Phase III Trials: Another thirty six to forty eight months are spent to determine therapeutic benefits and potential side effects of the formulation. A randomized controlled study involving multiple hospitals, clinicians, Institutional Ethical Bodies and medical lawyers is carried out to collect data from nearly 3000 patients as test and control subjects to document effects of the drug. Efficiency of the drug formulation to manage targeted pathology is studied at a community level at this point. Equal or perhaps, more attention is given to find out any potential side effects previously undocumented during Phase II trials. The study results should be published in peer-reviewed journals with no conflict of interests of involved parties as well as no dispute from experts in relevant fields. These results also serve as a basis for FDA to analyze risk versus benefits of the drug formulation.
Once Phase III trials show promising results, the involved parties, usually drug manufacturing pharmaceutical giants at this point, file a New Drug Application (NDA) to FDA with data regarding the drug formulation available till date. A typical NDA may easily go from 100,000 to 150,000 pages. Expert committee formed by FDA will then analyze the application unbiased. An estimated time of thirty months is needed for FDA to meticulously analyze all the aspects of the new drug formulation as this goes into market for widespread use across multiple communities once approved at this point.  Unlike clinical trials under controlled settings, the usage of a drug at community level cannot be steered or supervised. Needless to say, extreme caution is therefore taken before formally approving the drug to be produced in large scale for clinical use.

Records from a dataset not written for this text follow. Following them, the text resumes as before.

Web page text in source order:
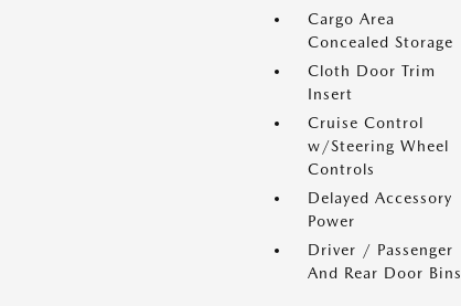
Cargo Area
Concealed Storage
Cloth Door Trim
Insert
Cruise Control
w/Steering Wheel
Controls
Delayed Accessory
Power
Driver / Passenger
And Rear Door Bins
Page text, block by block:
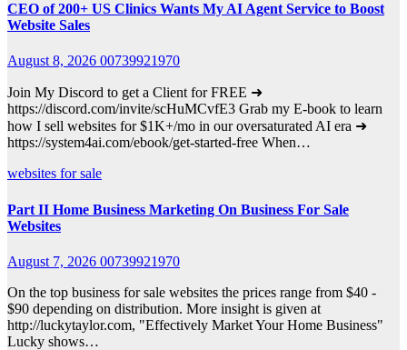
CEO of 200+ US Clinics Wants My AI Agent Service to Boost
Website Sales
August 8, 2026 00739921970
Join My Discord to get a Client for FREE ➜
https://discord.com/invite/scHuMCvfE3 Grab my E-book to learn
how I sell websites for $1K+/mo in our oversaturated AI era ➜
https://system4ai.com/ebook/get-started-free When…
websites for sale
Part II Home Business Marketing On Business For Sale
Websites
August 7, 2026 00739921970
On the top business for sale websites the prices range from $40 -
$90 depending on distribution. More insight is given at
http://luckytaylor.com, "Effectively Market Your Home Business"
Lucky shows…
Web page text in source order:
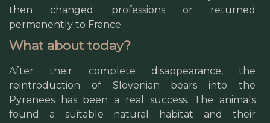
then changed professions or returned
permanently to France.
What about today?
After their complete disappearance, the
reintroduction of Slovenian bears into the
Pyrenees has been a real success. The animals
found a suitable natural habitat and their

Phase IV Trials; Even after reaching market, a drug is not dispensed completely uncontrolled. Post-marketing Surveillance, also called Phase IV trials are carried out strictly for up to twenty four months and leniently during the entire lifetime of the drug’s medical use to document therapeutic and adverse consequences of the drug formulation at a community level. At this point, the drug is available only as its original formulation, manufactured and marketed only by the party holding patent and FDA approval. One can easily understand why non-generic drugs are expensive as the patent holding drug manufacturer is trying to win back all its expenses of research and development of the formulation as well as the exuberant expenses of conducting multiple phases of drug trials. Drug developers are given patent protection of an original formulation for twenty years in most of the countries. Under special circumstances, a patent term restoration can be given for an additional five years if manufacturers convince FDA for an extended period for clinical data evaluation. This is the period during which manufacturers market the drugs as a brand and earn their invested capital back. This period is also infamously regarded as the period of huge profits for the manufacturer due to their monopoly in markets.

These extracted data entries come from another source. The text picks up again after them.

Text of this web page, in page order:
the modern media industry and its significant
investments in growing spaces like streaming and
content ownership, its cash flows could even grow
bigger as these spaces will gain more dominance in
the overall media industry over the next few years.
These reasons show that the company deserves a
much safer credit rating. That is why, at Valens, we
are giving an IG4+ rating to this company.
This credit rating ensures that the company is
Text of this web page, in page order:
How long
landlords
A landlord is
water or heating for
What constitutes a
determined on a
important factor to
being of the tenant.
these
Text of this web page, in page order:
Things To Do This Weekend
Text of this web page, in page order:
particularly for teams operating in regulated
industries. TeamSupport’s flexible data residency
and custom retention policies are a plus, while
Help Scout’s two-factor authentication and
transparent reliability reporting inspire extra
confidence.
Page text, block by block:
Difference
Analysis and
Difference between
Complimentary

After the patent protected period, other pharmaceutical companies can file an Abbreviated New Drug Application (ANDA) to FDA demonstrating therapeutic equivalence of their formulation to the original brand product. If approved by FDA, the new formulation will be added to Approved Drug Products with Therapeutics Equivalence Evaluations list. This is endearingly called The Orange Book. This is the official approval for the applicant to manufacture and market its formulation as generic drugs. As the capital investment involved in such drug development is much less, generic drugs bring down the price of drugs by about thirty to eighty percent of that of original brand. Moreover, as more manufacturers get bioequivalence approval for their formulation, competition in markets will get stronger, thus forcing companies to slash their prices to sustain demand. This is one noble reason why good quality medications are available even to countries with poor economy without having to sweat much on pharmaceutical research and development.

As we go through the story of a single therapeutic molecule from laboratory to common man, approximately thirty years “smoothly” went past. That’s is one difficult and eventful journey !!!!!